Global population growth and climate change challenge food security severely, and adopting appropriate fertilization strategies to guarantee food production under climate change is uncertain. This research studied the crop yield and soil organic carbon (SOC) in peas-wheat-potato rotation system under four fertilization regimes (viz. unfertilized control (CK), applied mineral nitrogen and phosphorus fertilizer (NP), applied sheep manure (M), and applied NP+M (MNP)) through an 18-year field experiment combined with the DeNitrification-DeComposition biogeochemical modeling. We observed that MNP had the highest yield, the average total crop yield of pea, wheat and potato was 5784, 4735, 3240 and 1481 kg ha^-1 respectively in MNP, M, NP and CK. Manure application improved SOC significantly, it was 7.08, 7.51, 3.47 and 2.92 g kg^-1 respectively in MNP, M, NP and CK at the end of the field experiment.
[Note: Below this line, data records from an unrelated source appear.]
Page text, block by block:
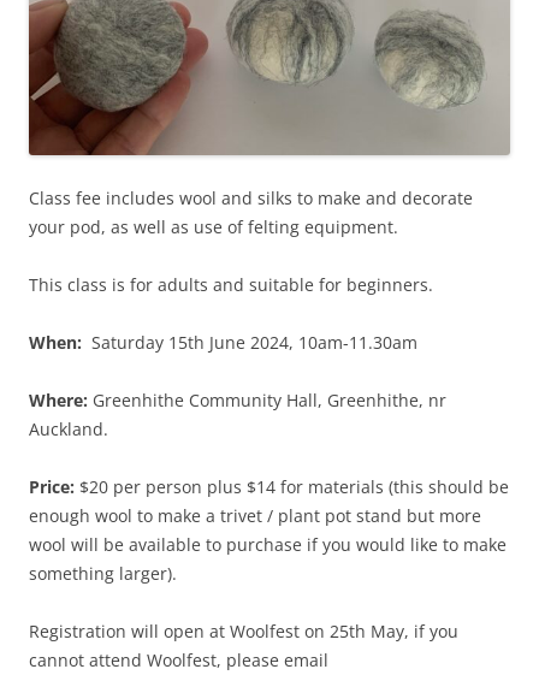
Class fee includes wool and silks to make and decorate
your pod, as well as use of felting equipment.
This class is for adults and suitable for beginners.
When: Saturday 15th June 2024, 10am-11.30am
Where: Greenhithe Community Hall, Greenhithe, nr
Auckland.
Price: $20 per person plus $14 for materials (this should be
enough wool to make a trivet / plant pot stand but more
wool will be available to purchase if you would like to make
something larger).
Registration will open at Woolfest on 25th May, if you
cannot attend Woolfest, please email
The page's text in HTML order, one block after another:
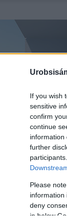
If you wish
sensitive
confirm
continue
information
further
Please
information
deny
in below
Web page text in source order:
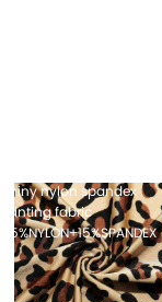
Full-dull
fabric
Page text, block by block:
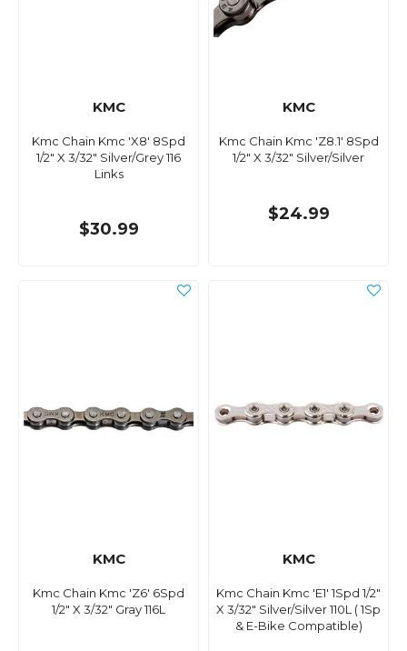
KMC
Kmc Chain Kmc 'X8' 8Spd
1/2" X 3/32" Silver/Grey 116
Links
$30.99
KMC
Kmc Chain Kmc 'Z8.1' 8Spd
1/2" X 3/32" Silver/Silver
$24.99
KMC
Kmc Chain Kmc 'Z6' 6Spd
1/2" X 3/32" Gray 116L
KMC
Kmc Chain Kmc 'E1' 1Spd 1/2"
X 3/32" Silver/Silver 110L ( 1Sp
& E-Bike Compatible)
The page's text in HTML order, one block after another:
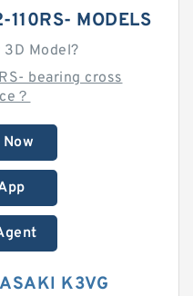
110RS- MODELS
3D Model?
bearing cross
？
K3VG
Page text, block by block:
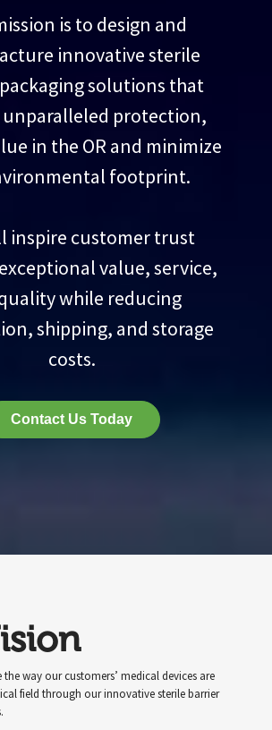
is to design and
innovative sterile
solutions that
unparalleled protection,
in the OR and minimize
footprint.
inspire customer trust
value, service,
while reducing
shipping, and storage
costs.
Contact Us Today
way our customers’ medical devices are
field through our innovative sterile barrier
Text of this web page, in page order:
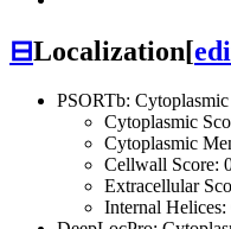
⊟Localization[
PSORTb: Cytoplasmic
Cytoplasmic
Cytoplasmic
Cellwall Score:
Extracellular
Internal Helices:

Under the Coupled Model Inter-comparison Project Phase 6 climate projection (2022–2100), in all four climate scenarios (SSP1–2.6, SSP2–4.5, SSP3–7.0 and SSP5–8.5), the yield order was MNP > M > NP > CK, and there was a significant difference in the average total yield of pea, wheat, and potato among treatments. Under future climate, the pea yields were higher than that in the historical period (2004–2021); the wheat yield in CK was similar to the historical period but it was higher in NP and M and lower in MNP than historical period. Moreover, the potato yield in MNP was slightly lower than that of the historical period but it was significantly higher in M and lower in NP and CK than historical period. Comparatively, MNP had higher yield stability and sustainability than NP, both under historical and future climate conditions. Fertilization reduced the yield response to growing-season precipitation under historical climate, while combined fertilization reduced the yield response to annual precipitation and average temperature in future climates. In addition, SOC increased in all treatments under the future climate scenarios and the effect of manure was significant, but the increase rate retarded as the climate scenario increase and time over. These results suggested that the combined application of manure and mineral fertilizer contributed to mitigating climate change’s impact on crop yields.

全球人口增长和气候变化对粮食安全构成严峻挑战，采取合适的施肥策略保障气候变化下的粮食生产存在不确定性。本研究研究了四种施肥方式（即不施肥控制（CK）、施用无机氮磷肥（NP）、施用羊粪（M））下豌豆-小麦-马铃薯轮作系统的作物产量和土壤有机碳（ SOC ） , 并通过 18 年的现场实验结合反硝化-分解生物地球化学模型应用了 NP+M (MNP))。我们观察到 MNP 的产量最高，豌豆、小麦和马铃薯的平均总产量分别为 5784、4735、3240 和 1481 kg ha ^-1分别在 MNP、M、NP 和 CK 中。施用粪肥显着改善了 SOC，分别为 7.08、7.51、3.47 和 2.92 g kg ^-1田间试验结束时分别在MNP、M、NP和CK。在Coupled Model Inter-comparison Project Phase 6 climate projection (2022-2100)下，在所有四种气候情景（SSP1-2.6、SSP2-4.5、SSP3-7.0和SSP5-8.5）中，产量顺序为MNP > M > NP > CK，豌豆、小麦和马铃薯的平均总产量在各处理之间存在显着差异。在未来气候下，豌豆产量高于历史时期（2004-2021）；CK的小麦产量与历史时期相似，但NP和M的小麦产量高于历史时期，而MNP的小麦产量低于历史时期。此外，MNP 的马铃薯产量略低于历史时期，但 M 的马铃薯产量显着高于历史时期，NP 和 CK 的马铃薯产量低于历史时期。相比之下，MNP具有更高的产量稳定性和可持续性比 NP，无论是在历史和未来的气候条件下。施肥降低了历史气候下产量对生长季降水的响应，而复合施肥降低了产量对未来气候年降水量和平均温度的响应。此外，SOC在未来气候情景下所有处理均有所增加，粪肥的影响显着，但随着气候情景的增加和时间的推移，增加速度有所放缓。这些结果表明，粪肥和矿物肥料的结合施用有助于减轻气候变化对作物产量的影响。